UNC’s program had a better national reputation, but State College was a scrappy underdog. The school built a strong athletic tradition, with teams often called the “Red Terrors,” their spirit reflected by their fight song: “Scrap ’em, men, hold ’em fast/You’ll reach victory at last.”

The loss of Carolina’s engineering program was a bruising blow. But consolidation of the universities into a statewide system proved in the long run, most believe, to have been a smart move that helped make the state an economic powerhouse.

— George Spencer

Will UNC Engineering Rise Again?

The hurt feelings of the 1930s over consolidating the engineering schools at UNC and N.C. State College may have been buried long ago, but could the same animosity return in the coming years?

Maybe, if N.C. House Speaker Tim Moore ’92 can convince enough of his fellow lawmakers that reestablishing an engineering school at UNC is a good idea. In September, he told the North Carolina Tribune, a business publication launched last year to cover state government, that he has been talking to other state legislators about bringing back engineering to Carolina.

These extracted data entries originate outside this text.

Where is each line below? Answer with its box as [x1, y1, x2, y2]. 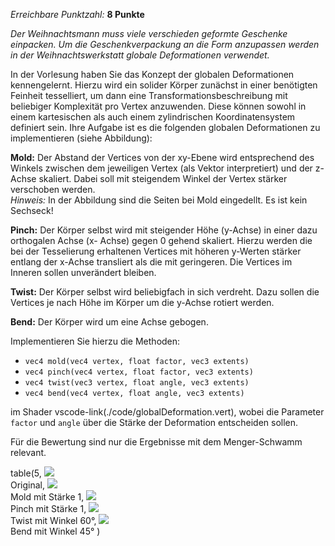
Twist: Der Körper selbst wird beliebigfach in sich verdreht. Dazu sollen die [10, 286, 320, 298]
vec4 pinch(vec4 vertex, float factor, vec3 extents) [24, 367, 254, 377]
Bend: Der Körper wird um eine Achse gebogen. [10, 316, 209, 328]
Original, [10, 479, 46, 491]
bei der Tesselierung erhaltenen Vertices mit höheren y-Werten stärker [10, 245, 302, 257]
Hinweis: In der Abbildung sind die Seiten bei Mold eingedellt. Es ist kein [10, 194, 308, 206]
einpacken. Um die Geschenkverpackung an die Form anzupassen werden [10, 39, 320, 50]
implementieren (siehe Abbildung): [10, 132, 153, 144]
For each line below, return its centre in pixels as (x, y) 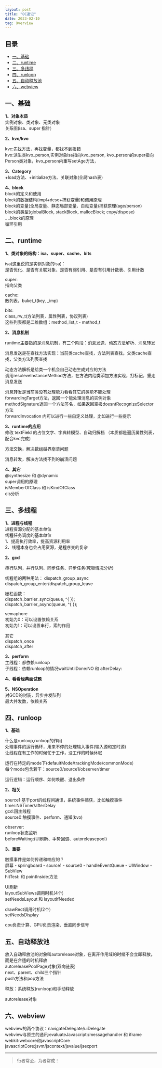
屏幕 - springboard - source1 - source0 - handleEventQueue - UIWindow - (79, 865)
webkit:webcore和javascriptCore (38, 1040)
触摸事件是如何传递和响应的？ (34, 860)
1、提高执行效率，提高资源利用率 (38, 541)
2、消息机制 (17, 332)
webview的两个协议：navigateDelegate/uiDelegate (55, 1028)
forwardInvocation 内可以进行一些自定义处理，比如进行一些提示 (68, 416)
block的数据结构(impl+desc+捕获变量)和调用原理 (54, 200)
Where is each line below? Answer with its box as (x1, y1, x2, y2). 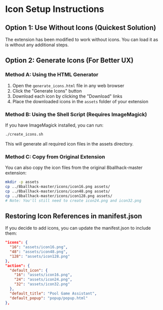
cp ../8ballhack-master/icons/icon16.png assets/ (5, 184, 111, 189)
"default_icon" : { (9, 268, 48, 273)
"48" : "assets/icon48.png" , (9, 249, 68, 255)
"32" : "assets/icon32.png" (14, 282, 70, 287)
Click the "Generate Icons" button (12, 88, 82, 94)
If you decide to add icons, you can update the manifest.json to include (5, 225, 151, 231)
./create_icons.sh (5, 132, 43, 137)
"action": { (5, 263, 30, 268)
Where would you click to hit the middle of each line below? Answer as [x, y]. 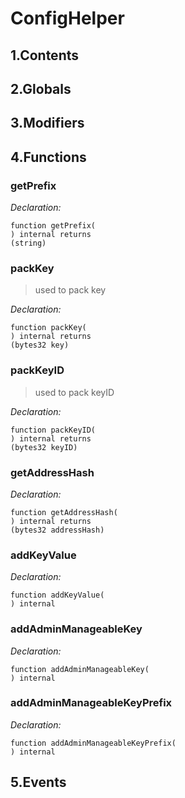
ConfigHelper [67, 18]
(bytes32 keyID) [44, 447]
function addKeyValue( [57, 595]
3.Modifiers [47, 123]
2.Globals [41, 88]
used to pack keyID [74, 392]
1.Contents [44, 55]
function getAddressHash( [64, 512]
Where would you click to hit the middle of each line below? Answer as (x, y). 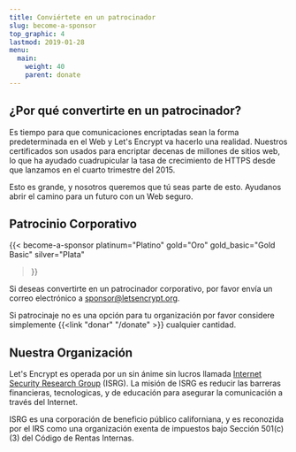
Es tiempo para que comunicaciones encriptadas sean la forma (124, 132)
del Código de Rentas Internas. (78, 438)
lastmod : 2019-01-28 (47, 42)
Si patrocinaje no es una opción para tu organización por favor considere (142, 316)
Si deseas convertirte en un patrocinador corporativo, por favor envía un (141, 289)
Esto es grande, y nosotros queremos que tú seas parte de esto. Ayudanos (145, 187)
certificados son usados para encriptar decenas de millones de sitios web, (145, 150)
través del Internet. (43, 402)
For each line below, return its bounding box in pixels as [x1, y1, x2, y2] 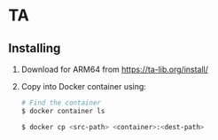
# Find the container [20, 98, 101, 107]
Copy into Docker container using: [20, 82, 147, 91]
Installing [8, 41, 61, 56]
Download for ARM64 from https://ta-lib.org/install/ [20, 64, 209, 74]
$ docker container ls [20, 106, 105, 115]
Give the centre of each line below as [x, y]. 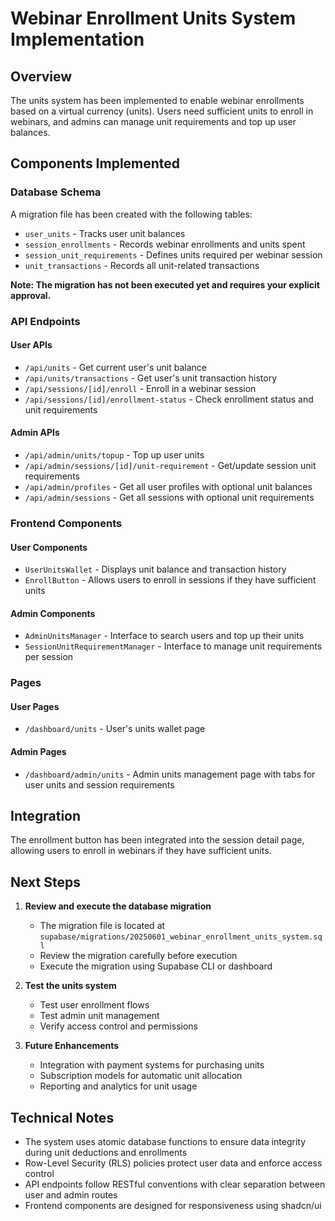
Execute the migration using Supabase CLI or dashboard [156, 966]
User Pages [35, 706]
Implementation [77, 39]
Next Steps [45, 882]
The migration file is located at [102, 926]
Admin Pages [38, 752]
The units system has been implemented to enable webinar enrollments [157, 100]
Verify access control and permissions [118, 1026]
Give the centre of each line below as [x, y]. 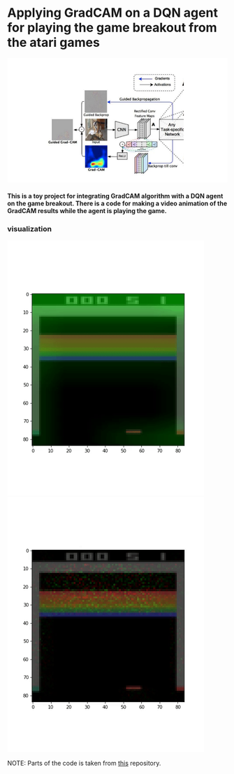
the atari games [53, 43]
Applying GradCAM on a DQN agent [113, 13]
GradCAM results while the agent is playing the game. [87, 211]
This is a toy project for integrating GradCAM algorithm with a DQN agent [115, 196]
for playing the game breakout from [112, 28]
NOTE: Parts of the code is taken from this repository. [84, 763]
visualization [30, 229]
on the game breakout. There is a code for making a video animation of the [117, 203]
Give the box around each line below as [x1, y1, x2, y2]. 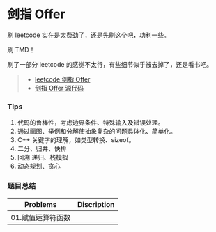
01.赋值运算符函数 [10, 212, 71, 222]
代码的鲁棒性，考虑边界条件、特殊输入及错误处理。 [17, 118, 164, 127]
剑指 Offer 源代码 [34, 84, 84, 92]
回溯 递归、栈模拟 [17, 153, 68, 162]
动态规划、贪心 [17, 162, 61, 171]
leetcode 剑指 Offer [34, 75, 91, 84]
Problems [24, 199, 57, 209]
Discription [77, 199, 115, 209]
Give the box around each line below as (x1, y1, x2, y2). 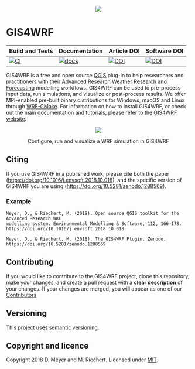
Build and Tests (9, 47, 53, 55)
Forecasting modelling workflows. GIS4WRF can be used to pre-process (6, 84, 181, 91)
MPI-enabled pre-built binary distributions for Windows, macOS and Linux (6, 97, 185, 104)
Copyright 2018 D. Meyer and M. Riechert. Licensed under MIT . (6, 356, 159, 363)
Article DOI (108, 47, 140, 55)
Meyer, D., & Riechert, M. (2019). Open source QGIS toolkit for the (6, 211, 180, 217)
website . (6, 115, 27, 122)
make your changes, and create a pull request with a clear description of (6, 279, 183, 286)
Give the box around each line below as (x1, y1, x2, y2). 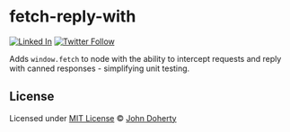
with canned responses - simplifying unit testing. (9, 63, 190, 74)
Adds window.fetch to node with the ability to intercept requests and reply (9, 53, 282, 64)
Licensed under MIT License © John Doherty (9, 112, 177, 123)
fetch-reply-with (9, 6, 136, 27)
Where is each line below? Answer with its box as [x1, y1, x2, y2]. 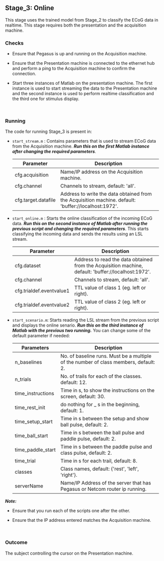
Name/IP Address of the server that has [60, 480, 151, 486]
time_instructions [14, 390, 55, 397]
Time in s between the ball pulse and [60, 429, 145, 436]
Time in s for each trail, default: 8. [60, 458, 138, 464]
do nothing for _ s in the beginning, [60, 401, 140, 408]
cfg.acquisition [14, 172, 49, 178]
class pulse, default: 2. [60, 450, 112, 457]
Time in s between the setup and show [60, 415, 149, 422]
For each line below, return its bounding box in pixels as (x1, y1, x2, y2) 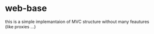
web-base (5, 3, 47, 14)
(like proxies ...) (5, 23, 36, 29)
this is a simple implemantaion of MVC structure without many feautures (5, 19, 150, 24)
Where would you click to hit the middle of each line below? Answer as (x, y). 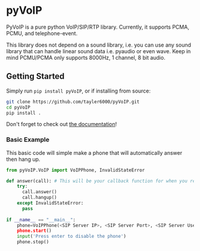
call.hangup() (40, 198)
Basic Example (28, 140)
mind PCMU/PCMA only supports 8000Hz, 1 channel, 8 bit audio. (86, 57)
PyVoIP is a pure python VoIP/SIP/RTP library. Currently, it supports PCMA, (98, 27)
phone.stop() (33, 242)
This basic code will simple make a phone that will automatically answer (94, 152)
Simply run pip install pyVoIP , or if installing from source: (78, 91)
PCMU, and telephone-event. (42, 33)
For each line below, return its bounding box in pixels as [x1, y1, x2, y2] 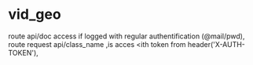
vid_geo [8, 5, 61, 23]
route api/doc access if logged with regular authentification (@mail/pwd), [8, 31, 245, 41]
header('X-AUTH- [187, 39, 246, 49]
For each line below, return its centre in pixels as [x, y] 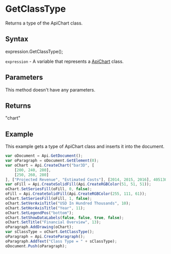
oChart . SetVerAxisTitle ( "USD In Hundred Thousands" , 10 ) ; [68, 203]
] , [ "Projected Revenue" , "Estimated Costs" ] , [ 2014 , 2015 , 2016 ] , [78, 179]
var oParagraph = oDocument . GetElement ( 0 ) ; [52, 161]
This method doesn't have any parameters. [50, 89]
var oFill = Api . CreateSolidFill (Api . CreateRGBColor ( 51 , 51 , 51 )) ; [78, 184]
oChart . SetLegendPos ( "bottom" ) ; [39, 213]
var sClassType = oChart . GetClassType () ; [50, 232]
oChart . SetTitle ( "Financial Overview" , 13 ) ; [53, 222]
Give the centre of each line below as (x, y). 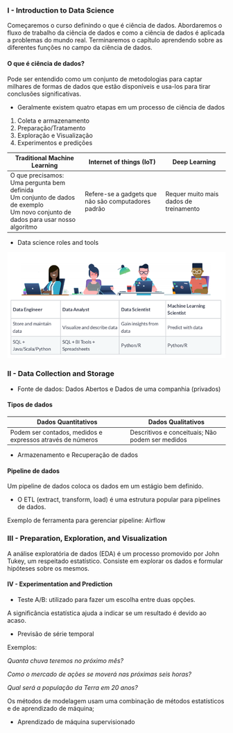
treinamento (182, 208)
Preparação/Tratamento (51, 128)
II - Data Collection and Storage (61, 374)
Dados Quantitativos (67, 422)
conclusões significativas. (44, 94)
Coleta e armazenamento (53, 121)
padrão (95, 208)
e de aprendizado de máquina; (51, 708)
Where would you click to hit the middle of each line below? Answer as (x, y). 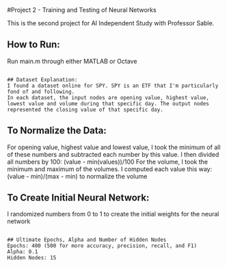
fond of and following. (41, 92)
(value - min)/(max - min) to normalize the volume (77, 176)
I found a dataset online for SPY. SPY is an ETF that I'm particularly (113, 86)
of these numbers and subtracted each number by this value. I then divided (113, 154)
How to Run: (34, 45)
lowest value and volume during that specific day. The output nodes (108, 103)
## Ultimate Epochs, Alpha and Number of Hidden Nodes (87, 240)
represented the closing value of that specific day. (85, 110)
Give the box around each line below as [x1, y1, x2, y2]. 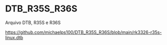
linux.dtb [5, 34, 23, 40]
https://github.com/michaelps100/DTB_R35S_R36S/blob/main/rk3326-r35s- [5, 29, 162, 35]
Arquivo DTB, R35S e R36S [5, 19, 61, 25]
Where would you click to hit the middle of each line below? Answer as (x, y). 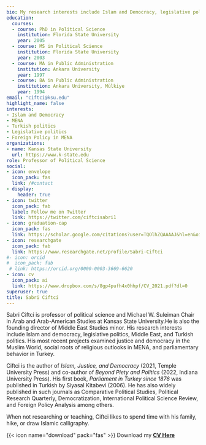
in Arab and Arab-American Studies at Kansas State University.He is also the (103, 321)
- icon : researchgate (34, 240)
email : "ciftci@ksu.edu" (38, 98)
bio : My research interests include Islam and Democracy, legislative (98, 12)
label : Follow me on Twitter (49, 212)
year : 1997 (31, 75)
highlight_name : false (35, 103)
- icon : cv (20, 275)
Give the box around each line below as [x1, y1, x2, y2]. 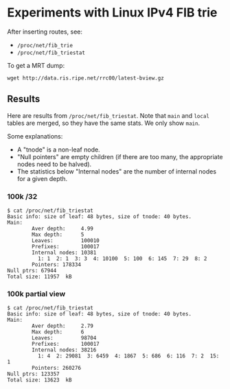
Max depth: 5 [32, 231, 84, 238]
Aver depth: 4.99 [32, 225, 94, 233]
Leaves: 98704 [32, 335, 97, 342]
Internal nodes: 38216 [32, 346, 97, 354]
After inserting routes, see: [7, 27, 83, 36]
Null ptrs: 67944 [7, 268, 57, 274]
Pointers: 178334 [32, 261, 81, 268]
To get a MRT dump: [7, 61, 65, 69]
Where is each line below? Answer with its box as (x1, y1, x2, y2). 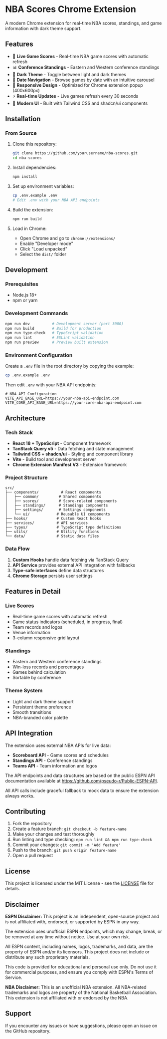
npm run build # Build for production (5, 326, 101, 331)
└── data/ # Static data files (5, 534, 99, 539)
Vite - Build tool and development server (12, 456, 96, 462)
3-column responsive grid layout (12, 635, 80, 641)
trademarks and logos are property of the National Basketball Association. (5, 989, 157, 995)
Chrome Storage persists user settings (12, 573, 93, 579)
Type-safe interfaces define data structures (12, 567, 104, 573)
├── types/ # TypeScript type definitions (5, 525, 122, 530)
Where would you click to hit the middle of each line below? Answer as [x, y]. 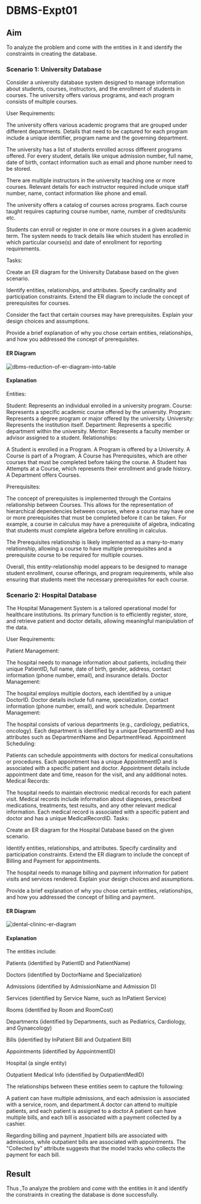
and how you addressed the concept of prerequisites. [73, 339]
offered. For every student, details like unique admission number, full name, [100, 156]
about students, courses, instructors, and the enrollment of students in [94, 89]
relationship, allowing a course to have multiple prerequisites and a [89, 548]
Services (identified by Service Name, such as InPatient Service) [86, 998]
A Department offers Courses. [44, 475]
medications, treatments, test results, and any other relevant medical [91, 805]
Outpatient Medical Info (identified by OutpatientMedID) [75, 1075]
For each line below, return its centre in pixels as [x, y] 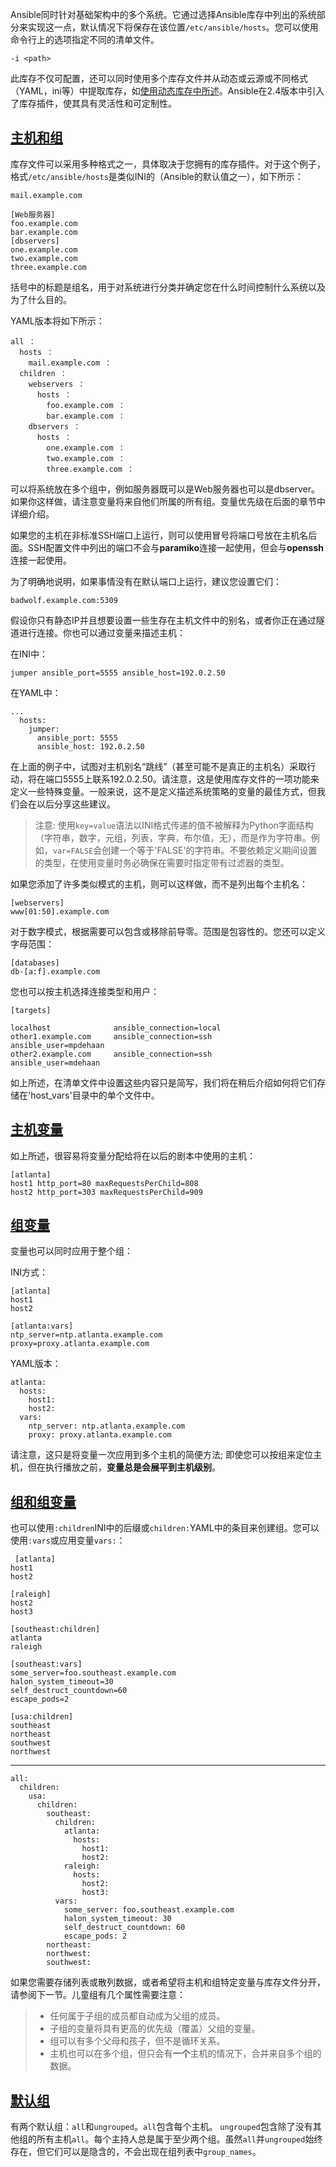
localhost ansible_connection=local [116, 1028]
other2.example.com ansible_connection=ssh [111, 1054]
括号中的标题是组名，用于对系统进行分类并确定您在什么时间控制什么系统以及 [168, 287]
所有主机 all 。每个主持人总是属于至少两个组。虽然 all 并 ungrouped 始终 [179, 2139]
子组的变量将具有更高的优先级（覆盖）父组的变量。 [155, 2029]
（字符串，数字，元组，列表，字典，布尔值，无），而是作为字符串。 [173, 837]
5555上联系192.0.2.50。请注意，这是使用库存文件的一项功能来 [191, 779]
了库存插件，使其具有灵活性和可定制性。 [93, 103]
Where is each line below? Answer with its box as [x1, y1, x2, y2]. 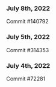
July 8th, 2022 [6, 4, 50, 13]
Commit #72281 [6, 75, 46, 82]
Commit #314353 [6, 46, 49, 53]
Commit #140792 [6, 18, 49, 25]
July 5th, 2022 [6, 33, 50, 41]
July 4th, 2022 [6, 61, 51, 70]
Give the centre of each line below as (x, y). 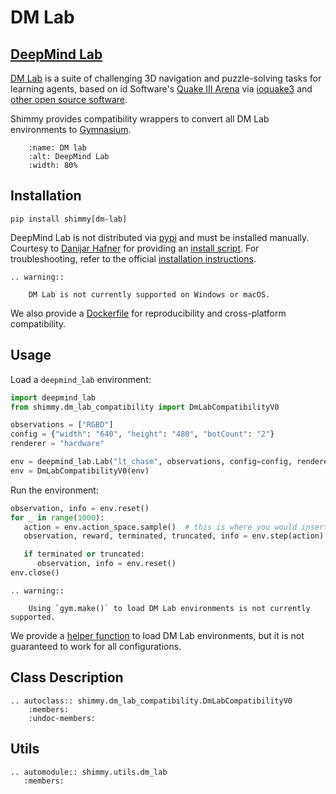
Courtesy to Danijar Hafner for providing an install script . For (135, 248)
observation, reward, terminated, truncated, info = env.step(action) (174, 536)
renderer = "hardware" (57, 444)
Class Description (67, 677)
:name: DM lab (57, 148)
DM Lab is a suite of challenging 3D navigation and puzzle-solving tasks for (166, 78)
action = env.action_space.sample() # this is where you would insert (176, 527)
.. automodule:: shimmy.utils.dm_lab (89, 772)
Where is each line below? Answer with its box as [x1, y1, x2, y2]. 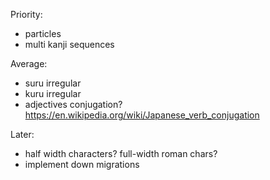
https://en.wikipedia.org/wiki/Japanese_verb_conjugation [24, 109, 260, 121]
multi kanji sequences [24, 39, 115, 50]
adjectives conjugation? [24, 99, 123, 110]
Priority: [10, 9, 43, 20]
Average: [10, 58, 48, 69]
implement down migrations [24, 159, 140, 170]
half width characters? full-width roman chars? [24, 148, 218, 159]
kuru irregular [24, 88, 82, 99]
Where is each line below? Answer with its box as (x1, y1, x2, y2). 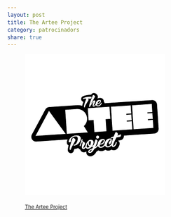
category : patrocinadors (7, 26, 80, 33)
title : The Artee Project (7, 18, 83, 26)
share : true (7, 34, 42, 41)
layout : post (7, 11, 46, 18)
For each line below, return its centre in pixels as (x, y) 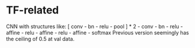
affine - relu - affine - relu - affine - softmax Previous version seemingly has (97, 32)
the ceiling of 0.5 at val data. (40, 39)
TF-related (32, 10)
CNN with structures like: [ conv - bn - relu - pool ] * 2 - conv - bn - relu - (95, 26)
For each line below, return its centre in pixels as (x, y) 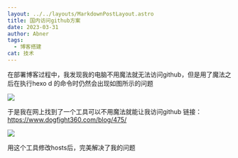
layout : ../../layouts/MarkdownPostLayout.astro (81, 14)
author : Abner (28, 34)
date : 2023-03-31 (33, 27)
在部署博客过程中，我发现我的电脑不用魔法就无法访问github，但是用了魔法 (116, 74)
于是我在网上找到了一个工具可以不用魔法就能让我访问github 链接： (105, 111)
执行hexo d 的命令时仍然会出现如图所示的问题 (87, 83)
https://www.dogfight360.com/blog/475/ (67, 119)
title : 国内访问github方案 (44, 21)
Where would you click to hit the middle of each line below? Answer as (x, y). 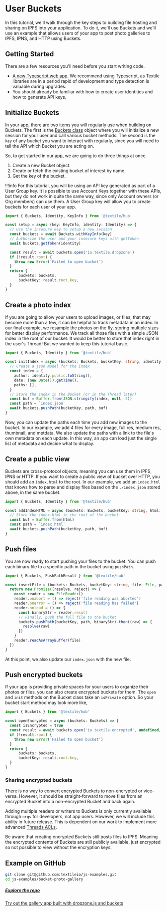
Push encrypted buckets (44, 675)
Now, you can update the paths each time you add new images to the (76, 422)
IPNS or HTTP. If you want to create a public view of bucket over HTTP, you (83, 476)
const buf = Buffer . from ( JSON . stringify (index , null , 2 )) (71, 399)
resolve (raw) (37, 627)
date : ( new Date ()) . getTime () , (46, 380)
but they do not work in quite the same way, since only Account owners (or (82, 196)
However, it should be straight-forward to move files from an (81, 796)
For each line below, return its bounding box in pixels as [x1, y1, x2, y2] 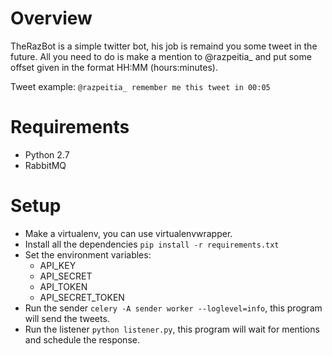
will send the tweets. [24, 312, 110, 324]
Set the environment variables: [24, 248, 152, 261]
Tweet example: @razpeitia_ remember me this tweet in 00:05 [10, 80, 271, 92]
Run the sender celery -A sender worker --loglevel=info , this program [24, 302, 323, 314]
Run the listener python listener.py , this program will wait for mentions [24, 323, 320, 335]
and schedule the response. [24, 333, 140, 346]
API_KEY [39, 259, 77, 271]
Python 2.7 [24, 148, 70, 161]
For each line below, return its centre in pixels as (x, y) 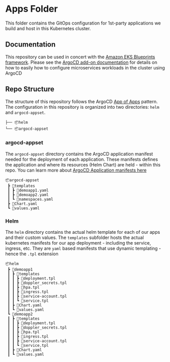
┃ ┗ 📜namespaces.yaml (30, 199)
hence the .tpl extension (32, 254)
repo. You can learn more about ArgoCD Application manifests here (76, 170)
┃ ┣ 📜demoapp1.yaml (28, 190)
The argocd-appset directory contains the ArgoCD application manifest (79, 154)
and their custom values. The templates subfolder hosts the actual (75, 237)
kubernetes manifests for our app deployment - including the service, (78, 243)
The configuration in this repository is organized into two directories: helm (82, 107)
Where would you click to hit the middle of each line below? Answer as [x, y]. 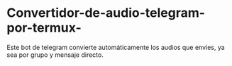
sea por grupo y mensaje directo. [55, 55]
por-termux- [44, 28]
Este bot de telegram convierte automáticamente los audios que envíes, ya [116, 47]
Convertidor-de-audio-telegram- [106, 13]
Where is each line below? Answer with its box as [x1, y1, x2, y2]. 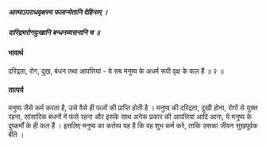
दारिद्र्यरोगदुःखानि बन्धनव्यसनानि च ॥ [8, 27, 100, 36]
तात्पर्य [8, 85, 24, 94]
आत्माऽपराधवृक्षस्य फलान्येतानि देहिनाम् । [8, 7, 109, 17]
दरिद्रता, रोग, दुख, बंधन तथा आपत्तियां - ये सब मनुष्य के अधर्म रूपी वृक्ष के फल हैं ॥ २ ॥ [8, 66, 224, 75]
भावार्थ [8, 48, 24, 58]

Moore believes North Carolina needs another engineering school to position itself to meet what is expected to be a growing demand for their skills, and Carolina is the proper place to house another institution. He has contacted members of the UNC System Board of Governors to gauge whether there is any interest in bringing engineering back to UNC, the Tribune reported. But there’s no word on whether anyone thinks so. The 2023–25 state budget did not include funding for a UNC engineering school, and Moore believes it will be some time before a school comes to fruition, if it ever does.

“It’s something I’m interested in,” Moore told the Tribune. “But I think it’s an idea that’s going to need to work its way through the process.”

Moore did not return calls for comment.

Speaking at the Oct. 6 meeting of the UNC Faculty Council, Chancellor Kevin Guskiewicz acknowledged there has been discussion in the state Legislature about bringing engineering back to UNC. “There’s been talk of, ‘Why doesn’t Carolina have an engineering school?’ especially when we have a department of applied physical sciences,” he said. “I don’t expect that [engineering school] to come anytime soon.”

North Carolina has engineering schools at NCSU, the University of North Carolina at Charlotte, N.C. A&T State University, and Duke University.

Whether UNC regains its engineering school or not, if the past is any indication, one thing is certain: Expect a similar feud to erupt if Moore’s plan gains traction.